The writer respectfully holds the opinion that the decision of the Supreme Court above was reached per incuriam. It was incorrect for the Supreme Court to hold that issuance of title to land by the Federal Government to others means that the Federal Government’s title or right over such lands ceases to exist. In Ogunleye v. Oni, the court held that the reversionary interest of the government is not affected by the issuance of a certificate of occupancy. The court further stated that a certificate of occupancy is merely evidence of a statutory right of occupancy, which can be revoked by the government.
Nigeria operates a leasehold land tenure system, where the government holds radical title (ownership) to all lands, while individuals and organization only acquires derivative title (leasehold) for specific period. The government retains a reversionary interest in all lands, and this interest ought to be when it is being, or is likely to be, interfered with. In the writer’s opinion, the actions of the Lagos State Government not only interfere with the reversionary right but also it undermine the Federal Government’s administrative powers over federal lands.
Furthermore, notwithstanding its ruling that there was no standing to sue, given the public interest nature of this case, the Supreme Court should have proceeded to decide the matter on its merits. This was the position of the Supreme Court in the case of Dingyadi & Anor v INEC & Ors., where it was held that “[it] has the power to make consequential order where there is an element of public policy in a matter which requires urgently securing public confidence in the administration of justice.”

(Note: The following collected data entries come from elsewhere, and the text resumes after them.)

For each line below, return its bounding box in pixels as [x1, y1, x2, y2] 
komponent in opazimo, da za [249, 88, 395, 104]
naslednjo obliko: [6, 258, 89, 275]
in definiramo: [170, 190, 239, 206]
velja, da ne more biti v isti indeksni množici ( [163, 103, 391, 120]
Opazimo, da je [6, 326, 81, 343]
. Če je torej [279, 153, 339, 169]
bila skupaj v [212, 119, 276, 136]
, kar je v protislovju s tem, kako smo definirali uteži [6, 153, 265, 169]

Had the Apex Court seized the moment to preside over the suit on its merit, their noble Lordships would have made a pronouncement on the propriety or otherwise of the policy, thereby settling the matter.
CONCLUSION
While the Land Use Act grants significant powers to State Governors regarding the management and control of land within their states, these powers are not absolute. The Act specifically exempts lands, whether developed or underdeveloped, that are held by the Federal Government or any of its agencies. These federal lands fall under the exclusive control and authority of the Federal Government, as outlined in Section 49 and 51(2) of the Act.

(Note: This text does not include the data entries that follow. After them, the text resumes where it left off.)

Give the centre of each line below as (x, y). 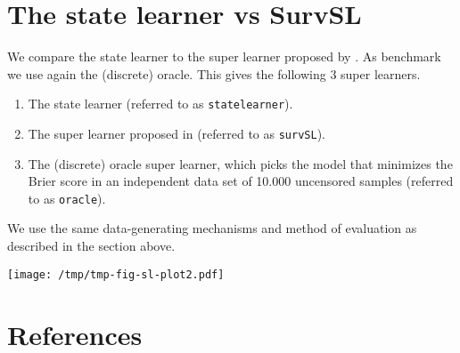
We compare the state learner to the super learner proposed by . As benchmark (224, 56)
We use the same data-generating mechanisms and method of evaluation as (212, 228)
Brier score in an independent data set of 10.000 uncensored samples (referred (241, 181)
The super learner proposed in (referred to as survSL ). (177, 133)
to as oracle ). (67, 198)
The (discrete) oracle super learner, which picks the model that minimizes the (240, 163)
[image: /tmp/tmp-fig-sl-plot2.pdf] (116, 274)
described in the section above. (91, 246)
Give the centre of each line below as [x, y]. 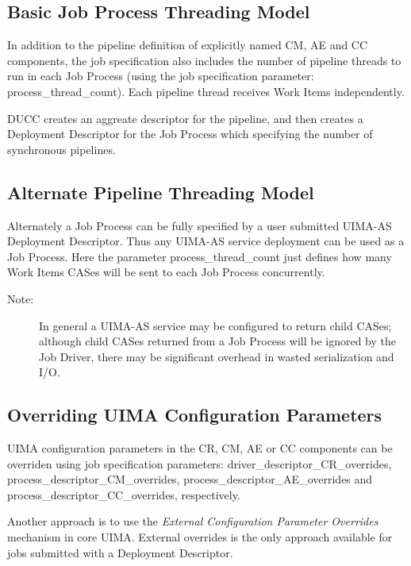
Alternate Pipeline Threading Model [161, 192]
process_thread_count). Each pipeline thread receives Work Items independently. [206, 91]
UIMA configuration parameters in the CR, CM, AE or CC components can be [200, 448]
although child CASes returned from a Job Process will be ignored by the [218, 341]
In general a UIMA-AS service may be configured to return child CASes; [215, 325]
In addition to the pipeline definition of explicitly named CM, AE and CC [188, 45]
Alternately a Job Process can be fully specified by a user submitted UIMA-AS [200, 225]
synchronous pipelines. [61, 149]

Any legislation or policy by a state government that contradicts or attempts to undermine the provisions of the Land Use Act is null and void. In legal terms, where there is a conflict between federal and state legislation, the federal law takes precedence, as established by the Constitution of Nigeria. The Supreme Court, despite missing the opportunity in AGF v. AG Lagos State, has the responsibility to ensure that the supremacy of federal legislation, especially on matters of national importance such as land ownership and administration, is upheld.

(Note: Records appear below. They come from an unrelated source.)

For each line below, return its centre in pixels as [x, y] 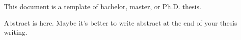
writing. [16, 32]
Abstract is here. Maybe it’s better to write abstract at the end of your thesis [120, 22]
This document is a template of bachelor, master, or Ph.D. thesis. [103, 6]

Therefore, the regularization policy of the Lagos State Government, which demands landowners on federal lands to revalidate their titles under state laws, not only contradicts the Land Use Act but also infringes on the Federal Government’s constitutional authority over its lands. This policy should be declared void and of no effect, as it violates the principles of federalism and the clear provisions of the Land Use Act that govern the relationship between federal and state governments concerning land administration.
In conclusion, it is imperative for the courts to reaffirm the limits of state authority under the Land Use Act to prevent unnecessary conflicts and confusion in the real estate market, ensuring that the Act’s original intent—to provide a uniform and clear system of land administration across Nigeria—is preserved.